La 4e révolution industrielle
À la fin du XVIIIe siècle, nos sociétés ont connu une transformation radicale avec le passage d’une production principalement agricole à une économie industrielle. Nous pouvons distinguer quatre étapes dans cette révolution industrielle. Elle a commencé avec l’avènement de la production mécanique, activée par la puissance de l’eau et de la vapeur. La deuxième étape, au début du XXe siècle, voit l’essor de la production de masse alimentée par l’électricité. Cette étape est associée aux noms de Henry Ford et Frederick Taylor. Les années 1970 ont vu l’adoption généralisée de l’électronique et de l’informatique dans les ateliers de fabrication, ce qui a permis l’automatisation de la production, considérée comme la troisième phase de la révolution industrielle.

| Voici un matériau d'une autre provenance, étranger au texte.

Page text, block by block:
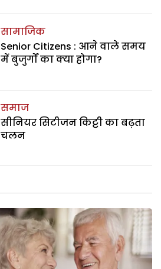
सामाजिक
Senior Citizens : आने वाले समय
में बुजुर्गों का क्या होगा?
समाज
सीनियर सिटीजन किट्टी का बढ़ता
चलन
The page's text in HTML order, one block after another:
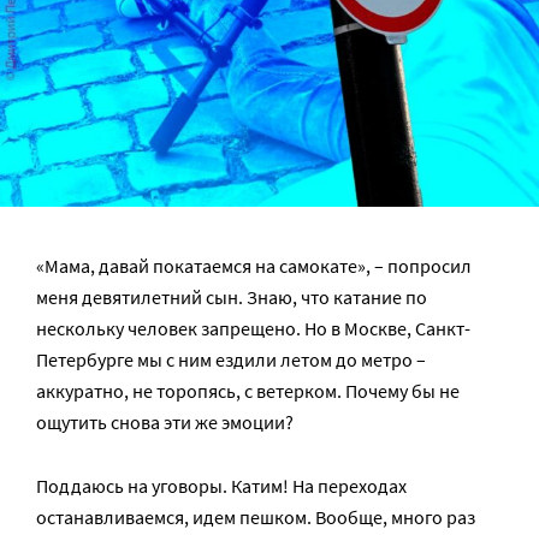
«Мама, давай покатаемся на самокате», – попросил
меня девятилетний сын. Знаю, что катание по
нескольку человек запрещено. Но в Москве, Санкт-
Петербурге мы с ним ездили летом до метро –
аккуратно, не торопясь, с ветерком. Почему бы не
ощутить снова эти же эмоции?
Поддаюсь на уговоры. Катим! На переходах
останавливаемся, идем пешком. Вообще, много раз
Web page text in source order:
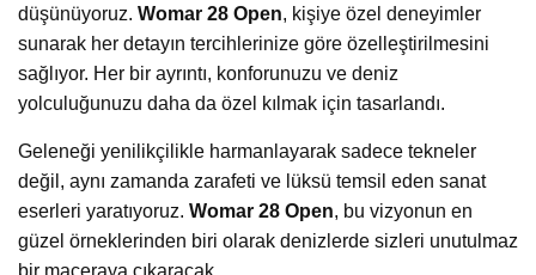
düşünüyoruz. Womar 28 Open, kişiye özel deneyimler
sunarak her detayın tercihlerinize göre özelleştirilmesini
sağlıyor. Her bir ayrıntı, konforunuzu ve deniz
yolculuğunuzu daha da özel kılmak için tasarlandı.
Geleneği yenilikçilikle harmanlayarak sadece tekneler
değil, aynı zamanda zarafeti ve lüksü temsil eden sanat
eserleri yaratıyoruz. Womar 28 Open, bu vizyonun en
güzel örneklerinden biri olarak denizlerde sizleri unutulmaz
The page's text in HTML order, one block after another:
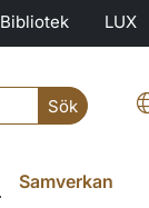
Bibliotek LUX
Sök
Samverkan
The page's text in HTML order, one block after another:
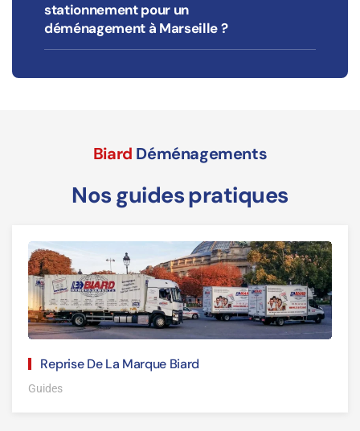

Aujourd’hui, nous sommes à la veille de la quatrième étape. La robotique autonome, l’impression 3D, le cloud computing, les objets connectés et les technologies des capteurs sont à l’origine d’un changement de paradigme dans l’industrie manufacturière. La nouvelle ère de la production industrielle, souvent nommée industrie 4.0, s’appuie sur le concept de systèmes cyber-physiques. Une interaction profonde entre les mondes réel et virtuel est désormais au cœur des procédés de fabrication. La version 4.0 de l’industrie s’appuie sur la complexité d’un réseau virtuel d’objets qui sont en mesure de recueillir, de traiter et d’analyser un large éventail de données du monde physique. L’analyse et l’échange de ces données permet aux objets d’interagir entre eux et d’effectuer plusieurs tâches de façon autonome.

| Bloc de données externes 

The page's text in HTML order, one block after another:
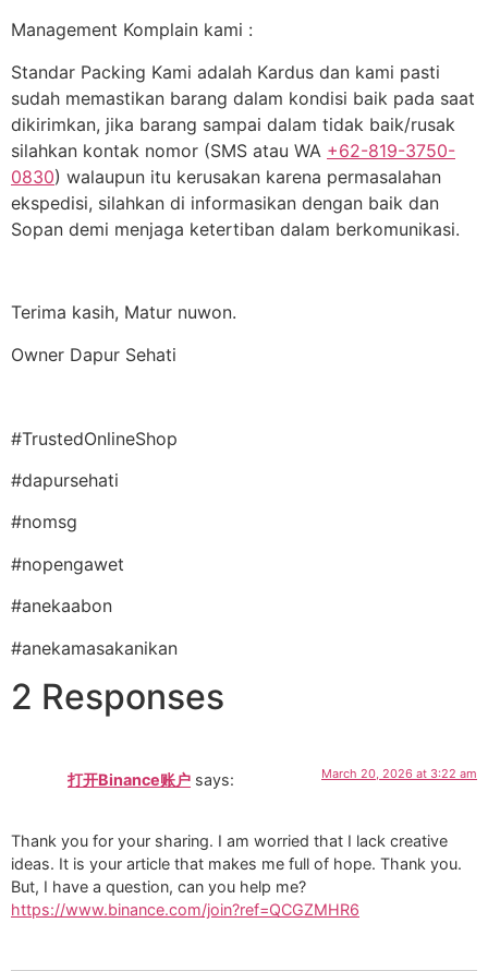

La quatrième révolution industrielle brouille la limite entre les produits et les services, ouvrant ainsi la voie ce qu’on appelle désormais en anglais « servicification ». La voiture sans conducteur en offre un exemple désormais bien connu. Une combinaison de capteurs et de logiciels permet à la voiture de se localiser dans le monde réel et d’interagir avec des feux de circulation, les autres voitures, les personnes, les panneaux de signalisation et d’autres objets. Aujourd’hui, le nombre d’objets intelligents et connectés dépasse déjà le nombre d’êtres humains, et nous n’en sommes qu’au début. D’ici deux à trois ans on comptera plus de 50 milliards d’objets connectés, des thermostats et des chaussures aux dispositifs médicaux.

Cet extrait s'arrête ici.